### About this task
The reply should contain all the data below, repeated exactly, and none of the images.

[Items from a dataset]
---
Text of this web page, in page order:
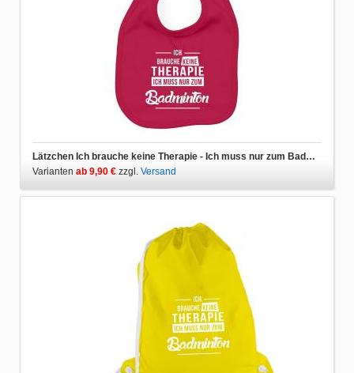
Lätzchen Ich brauche keine Therapie - Ich muss nur zum Badminton
Varianten ab 9,90 € zzgl. Versand
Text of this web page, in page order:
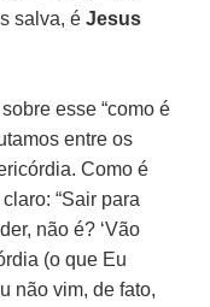
salva, éJesus
esse “como é
entre os
Como é
“Sair para
não é? ‘Vão
(o que Eu
não vim, de fato,
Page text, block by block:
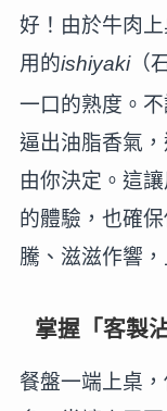
好！由於牛肉
用的ishiyaki（
一口的熟度。
逼出油脂香氣
由你決定。這
的體驗，也確
騰、滋滋作響
掌握「客製
餐盤一端上桌
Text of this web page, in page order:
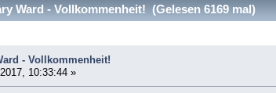
Ward - Vollkommenheit! (Gelesen 6169 mal)
- Vollkommenheit!
10:33:44 »
---
### Task solution
Text of this web page, in page order:
Lätzchen Ich brauche keine Therapie - Ich muss nur zum Badminton
Varianten ab 9,90 € zzgl. Versand
Text of this web page, in page order:
salva, éJesus
esse “como é
entre os
Como é
“Sair para
não é? ‘Vão
(o que Eu
não vim, de fato,
Page text, block by block:
好！由於牛肉
用的ishiyaki（
一口的熟度。
逼出油脂香氣
由你決定。這
的體驗，也確
騰、滋滋作響
掌握「客製
餐盤一端上桌
Text of this web page, in page order:
Ward - Vollkommenheit! (Gelesen 6169 mal)
- Vollkommenheit!
10:33:44 »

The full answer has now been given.